**Task objective**
Would you pull out every line of the material that contains the string "nutrients"?

**Extracted material**

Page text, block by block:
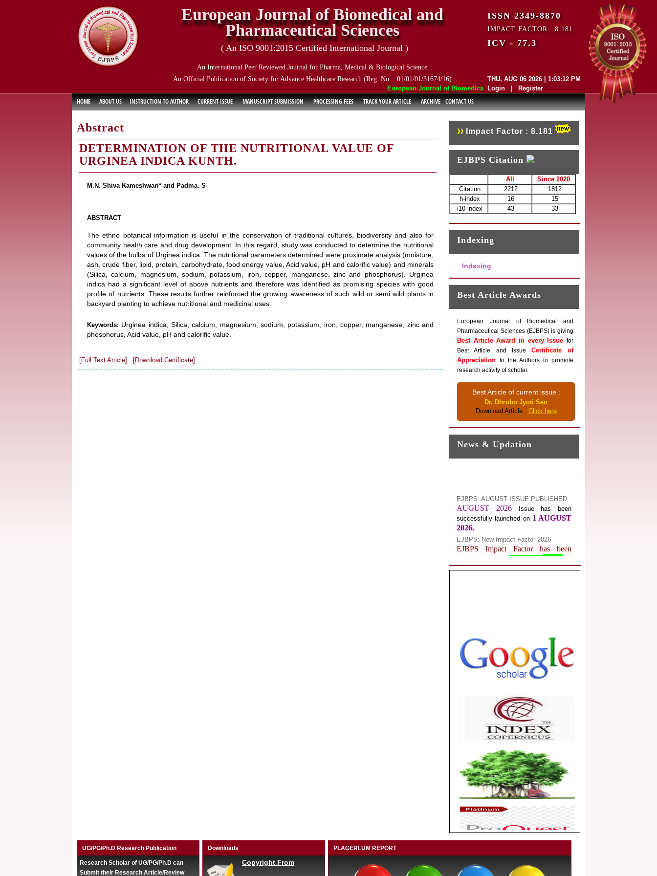
European Journal of Biomedical and Pharmaceutical Sciences (EJBPS) has indexed
European Journal of Biomedical and
Pharmaceutical Sciences
( An ISO 9001:2015 Certified International Journal )
An International Peer Reviewed Journal for Pharma, Medical & Biological Science
An Official Publication of Society for Advance Healthcare Research (Reg. No. : 01/01/01/31674/16)
ISSN 2349-8870
IMPACT FACTOR : 8.181
ICV - 77.3
THU, AUG 06 2026 | 1:03:12 PM
Login
Register
HOME ABOUT US INSTRUCTION TO AUTHOR CURRENT ISSUE MANUSCRIPT SUBMISSION PROCESSING FEES TRACK YOUR ARTICLE ARCHIVE CONTACT US
Abstract
DETERMINATION OF THE NUTRITIONAL VALUE OF
URGINEA INDICA KUNTH.
M.N. Shiva Kameshwari* and Padma. S
ABSTRACT
The ethno botanical information is useful in the conservation of traditional cultures, biodiversity and also for
community health care and drug development. In this regard, study was conducted to determine the nutritional
values of the bulbs of Urginea indica. The nutritional parameters determined were proximate analysis (moisture,
ash, crude fiber, lipid, protein, carbohydrate, food energy value, Acid value, pH and calorific value) and minerals
(Silica, calcium, magnesium, sodium, potassium, iron, copper, manganese, zinc and phosphorus). Urginea
indica had a significant level of above nutrients and therefore was identified as promising species with good
profile of nutrients. These results further reinforced the growing awareness of such wild or semi wild plants in
backyard planting to achieve nutritional and medicinal uses.
Keywords: Urginea indica, Silica, calcium, magnesium, sodium, potassium, iron, copper, manganese, zinc and
phosphorus, Acid value, pH and calorific value.
[Full Text Article] [Download Certificate]
Impact Factor : 8.181
EJBPS Citation
All
Since 2020
Citation
2212
1812
h-index
16
15
i10-index
43 33
Indexing
Indexing
Best Article Awards
European Journal of Biomedical and
Pharmaceutical Sciences (EJBPS) is giving
Best Article Award in every Issue for
Best Article and Issue Certificate of
Appreciationto the Authors to promote
research activity of scholar.
Best Article of current issue :
Dr. Dhrubo Jyoti Sen
Download Article : Click here
News & Updation
AUGUST 2026
1 AUGUST
2026.
EJBPS Impact Factor has been
Increased from 7.482 to8.181for
Year 2026.
Firefox, Opera, Saffari for easy
download of article without any trouble.
Article Invited for Publication
UG/PG/Ph.D Research Publication
Research Scholar of UG/PG/Ph.D can
Submit their Research Article/Review
Downloads
Copyright From
PLAGERLUM REPORT

**Exercise solution**
indica had a significant level of above nutrients and therefore was identified as promising species with good
profile of nutrients. These results further reinforced the growing awareness of such wild or semi wild plants in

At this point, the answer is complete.